They came out of nowhere.

A huge German Shepherd and a big mutt resembling a Ridgeback.

Sherlock was chasing the ball into the sagebrush and was bowled over by the German Shepherd. He leaped up just as the other dog got there. They circled him. One on each side. Sherlock dodged right and the Ridgeback went left. They were both in front of him now.

I backed up.

The owner of the dogs broke into a jog and started yelling. The German Shepherd (Max – of course he’s named Max. Not every Max-dog is evil, but nearly every evil-dog is named Max) leaped onto Sherlock’s back, glaring white canine fangs behind his black curled lip. Snarling-snarling-snarling, the other dog went for the throat.

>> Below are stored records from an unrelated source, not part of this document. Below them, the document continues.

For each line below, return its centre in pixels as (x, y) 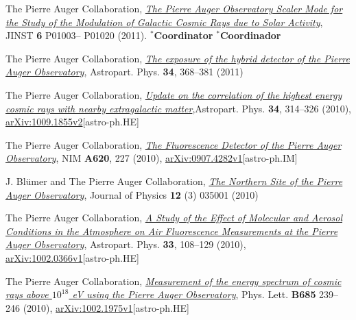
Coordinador (250, 35)
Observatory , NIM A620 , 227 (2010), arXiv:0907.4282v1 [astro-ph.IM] (152, 158)
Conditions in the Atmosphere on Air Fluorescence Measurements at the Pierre (172, 231)
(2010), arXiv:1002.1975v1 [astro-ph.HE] (106, 307)
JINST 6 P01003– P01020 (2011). (76, 35)
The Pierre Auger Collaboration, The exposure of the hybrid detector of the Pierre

Sherlock jumped high into the air, shaking off Evil-Max-the-Bastard and went for the Ridgeback. Then it was a mess of colored fur and furious rolling. Growling through mouths full of someone else’s fur.  Boxing and grunting and slobber-flying. Dust from their bodies mixing into a whirlwind, drifting up into the sky.

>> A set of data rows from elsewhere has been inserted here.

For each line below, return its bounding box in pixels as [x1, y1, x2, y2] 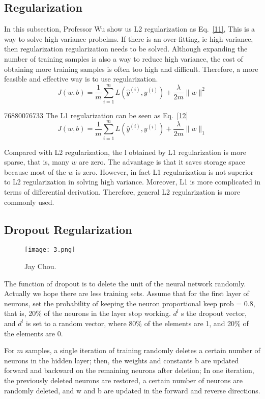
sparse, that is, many [4, 156, 69, 167]
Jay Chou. [24, 261, 56, 272]
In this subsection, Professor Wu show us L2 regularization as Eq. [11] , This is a [4, 23, 255, 34]
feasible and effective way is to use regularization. [4, 73, 158, 84]
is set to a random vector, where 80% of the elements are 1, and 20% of [25, 318, 249, 328]
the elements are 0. [4, 328, 63, 338]
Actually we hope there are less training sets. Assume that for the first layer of [4, 288, 249, 299]
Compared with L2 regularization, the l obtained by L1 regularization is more [4, 146, 246, 157]

I backed up some more. Whatever was going to happen, there was nothing I could do. They were all too involved to pay heed to any attempt to stop them, and I wasn’t about to get caught up in the middle of that. I knew I’d be hurt.

The owner was yelling and yelling at her dogs. In between, she was apologizing for their behavior. I stood still and watched as Sherlock rose above and took the upper hand. He bit Max on the ass and then pinned the other one on the ground, snarling right into his face. The mutt yelped and struggled to get away. Sherlock let him up and he took off running. Max-the-Bastard took one more swing at Sherlock but Sherlock rammed him with his shoulder and knocked him back a few feet. He fell hard on his side and flopped around, taking a dazed moment to get back up.

Max bolted down the gully.

The owner-lady was ready to cry, asking me if Sherlock was okay.

I gave him a cursory once-over.

She wanted me to say ‘he’s fine. everything’s fine.’

But I wasn’t going to.

CONTROL YOUR ANIMALS was all I could think, but instead I said nothing. My silence said plenty.

I turned and walked back toward the house.

My boys followed me.

Sherlock’s face split in half, so-so-so happy that he kicked ass.

An hour later he was still smiling at me. “I’m a bad ass, Mom!”

“Yes you are.” He won a gold trophy today in my book. He didn’t start the fight, but he damned well finished it.

Way to go, buddy.

Way. To. Go.

Categories: Life

3 Comments

Aidan Gullickson · September 18, 2017 at 1:31 pm

Great adventure story! Glad we’re all ok.

Sally Cureton · September 16, 2017 at 3:48 am

Some people shouldn’t own dogs. They just don’t know how to deal with them in a responsible manner. Maybe you can find out who she is.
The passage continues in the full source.